What the exercise asks:
Reproduce all of the entries character for character, while leaving out any pictures they contain.

START Source data

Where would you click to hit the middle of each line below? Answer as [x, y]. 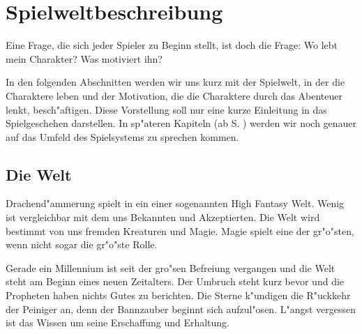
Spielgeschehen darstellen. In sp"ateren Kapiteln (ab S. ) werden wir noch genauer [181, 123]
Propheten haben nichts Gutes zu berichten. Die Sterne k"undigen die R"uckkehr [178, 295]
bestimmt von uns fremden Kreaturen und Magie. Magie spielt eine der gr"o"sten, [180, 230]
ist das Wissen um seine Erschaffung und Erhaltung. [118, 322]
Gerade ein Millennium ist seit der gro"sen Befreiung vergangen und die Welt [171, 267]
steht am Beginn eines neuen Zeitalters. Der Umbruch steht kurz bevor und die [175, 281]
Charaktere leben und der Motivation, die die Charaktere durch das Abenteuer [174, 95]
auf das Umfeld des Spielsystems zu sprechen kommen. [122, 136]
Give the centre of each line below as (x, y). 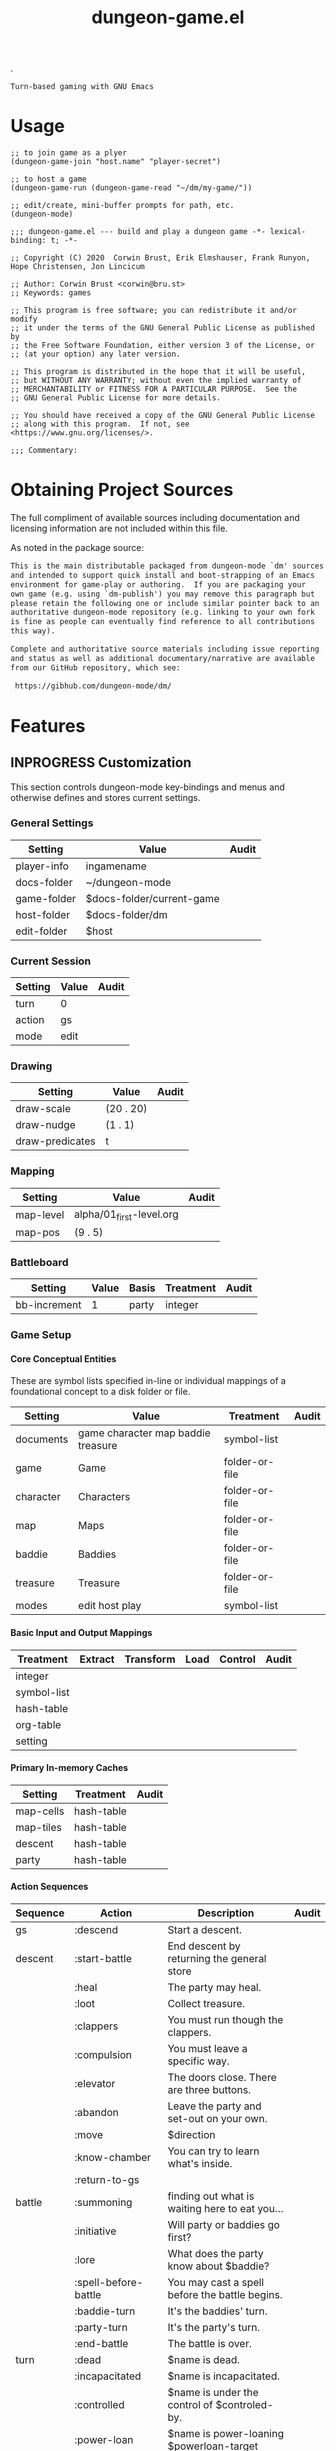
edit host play (110, 1606)
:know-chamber (113, 2157)
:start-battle (103, 1958)
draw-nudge (46, 1125)
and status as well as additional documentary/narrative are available (162, 658)
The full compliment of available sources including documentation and (155, 518)
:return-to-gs (107, 2179)
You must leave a (207, 2048)
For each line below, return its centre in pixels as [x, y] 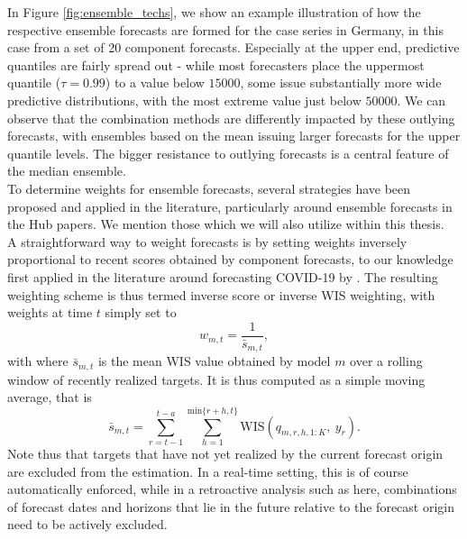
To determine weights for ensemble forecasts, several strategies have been [209, 188]
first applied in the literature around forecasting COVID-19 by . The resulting [223, 276]
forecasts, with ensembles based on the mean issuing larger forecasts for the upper [234, 136]
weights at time [50, 312]
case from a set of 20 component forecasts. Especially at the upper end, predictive [233, 47]
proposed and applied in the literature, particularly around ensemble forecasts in [230, 206]
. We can [421, 100]
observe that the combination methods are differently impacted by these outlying [231, 118]
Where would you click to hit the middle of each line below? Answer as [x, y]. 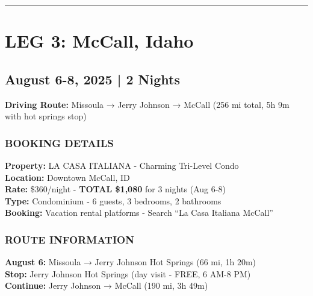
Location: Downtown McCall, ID [67, 177]
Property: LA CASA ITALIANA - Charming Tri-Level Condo [122, 165]
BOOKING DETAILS [59, 143]
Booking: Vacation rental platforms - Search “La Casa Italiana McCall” [139, 213]
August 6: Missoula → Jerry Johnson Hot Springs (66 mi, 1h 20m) [131, 262]
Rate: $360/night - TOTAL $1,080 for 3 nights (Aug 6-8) [115, 189]
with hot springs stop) [46, 116]
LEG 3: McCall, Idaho [99, 41]
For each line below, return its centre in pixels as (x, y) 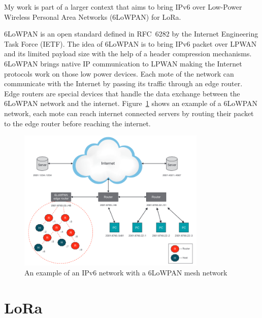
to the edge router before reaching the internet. (77, 123)
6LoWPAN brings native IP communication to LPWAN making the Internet (123, 63)
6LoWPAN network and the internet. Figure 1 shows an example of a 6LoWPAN (131, 103)
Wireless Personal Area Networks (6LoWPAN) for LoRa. (93, 16)
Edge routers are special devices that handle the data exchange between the (122, 93)
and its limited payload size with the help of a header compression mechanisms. (128, 54)
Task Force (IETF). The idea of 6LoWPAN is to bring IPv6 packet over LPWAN (130, 43)
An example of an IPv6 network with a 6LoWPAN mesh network (126, 273)
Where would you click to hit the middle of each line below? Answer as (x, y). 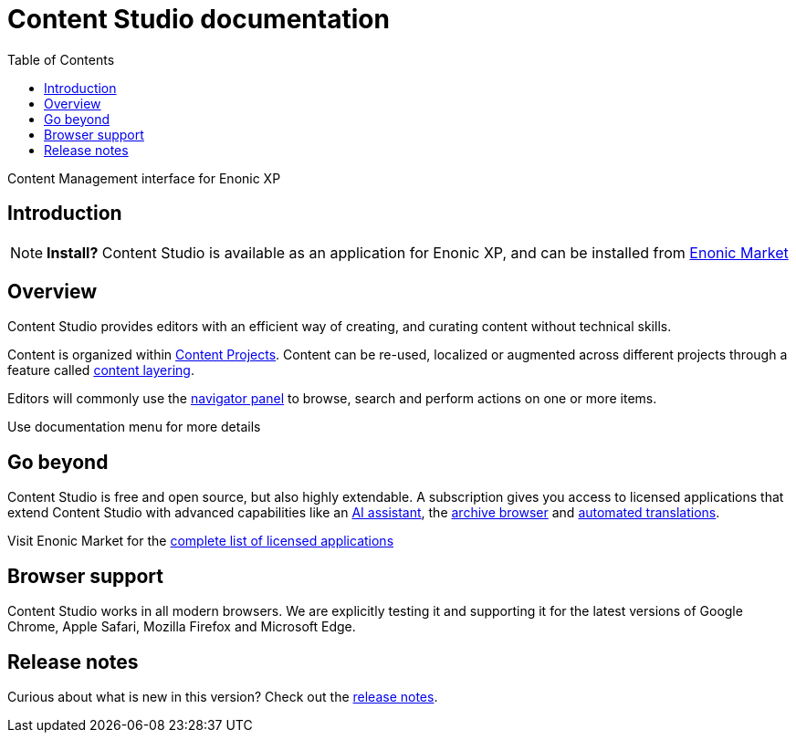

END Source data

Answer for the task:
Where would you click to hit the middle of each line below? Answer as [x, y]. 
Spielgeschehen darstellen. In sp"ateren Kapiteln (ab S. ) werden wir noch genauer [181, 123]
Propheten haben nichts Gutes zu berichten. Die Sterne k"undigen die R"uckkehr [178, 295]
bestimmt von uns fremden Kreaturen und Magie. Magie spielt eine der gr"o"sten, [180, 230]
ist das Wissen um seine Erschaffung und Erhaltung. [118, 322]
Gerade ein Millennium ist seit der gro"sen Befreiung vergangen und die Welt [171, 267]
steht am Beginn eines neuen Zeitalters. Der Umbruch steht kurz bevor und die [175, 281]
Charaktere leben und der Motivation, die die Charaktere durch das Abenteuer [174, 95]
auf das Umfeld des Spielsystems zu sprechen kommen. [122, 136]
Give the centre of each line below as (x, y). 
edit host play (110, 1606)
:know-chamber (113, 2157)
:start-battle (103, 1958)
draw-nudge (46, 1125)
and status as well as additional documentary/narrative are available (162, 658)
The full compliment of available sources including documentation and (155, 518)
:return-to-gs (107, 2179)
You must leave a (207, 2048)
For each line below, return its centre in pixels as [x, y] 
To determine weights for ensemble forecasts, several strategies have been [209, 188]
first applied in the literature around forecasting COVID-19 by . The resulting [223, 276]
forecasts, with ensembles based on the mean issuing larger forecasts for the upper [234, 136]
weights at time [50, 312]
case from a set of 20 component forecasts. Especially at the upper end, predictive [233, 47]
proposed and applied in the literature, particularly around ensemble forecasts in [230, 206]
. We can [421, 100]
observe that the combination methods are differently impacted by these outlying [231, 118]
Where would you click to hit the middle of each line below? Answer as [x, y]. 
Location: Downtown McCall, ID [67, 177]
Property: LA CASA ITALIANA - Charming Tri-Level Condo [122, 165]
BOOKING DETAILS [59, 143]
Booking: Vacation rental platforms - Search “La Casa Italiana McCall” [139, 213]
August 6: Missoula → Jerry Johnson Hot Springs (66 mi, 1h 20m) [131, 262]
Rate: $360/night - TOTAL $1,080 for 3 nights (Aug 6-8) [115, 189]
with hot springs stop) [46, 116]
LEG 3: McCall, Idaho [99, 41]
For each line below, return its centre in pixels as (x, y) 
to the edge router before reaching the internet. (77, 123)
6LoWPAN brings native IP communication to LPWAN making the Internet (123, 63)
6LoWPAN network and the internet. Figure 1 shows an example of a 6LoWPAN (131, 103)
Wireless Personal Area Networks (6LoWPAN) for LoRa. (93, 16)
Edge routers are special devices that handle the data exchange between the (122, 93)
and its limited payload size with the help of a header compression mechanisms. (128, 54)
Task Force (IETF). The idea of 6LoWPAN is to bring IPv6 packet over LPWAN (130, 43)
An example of an IPv6 network with a 6LoWPAN mesh network (126, 273)
Where would you click to hit the middle of each line below? Answer as (x, y). 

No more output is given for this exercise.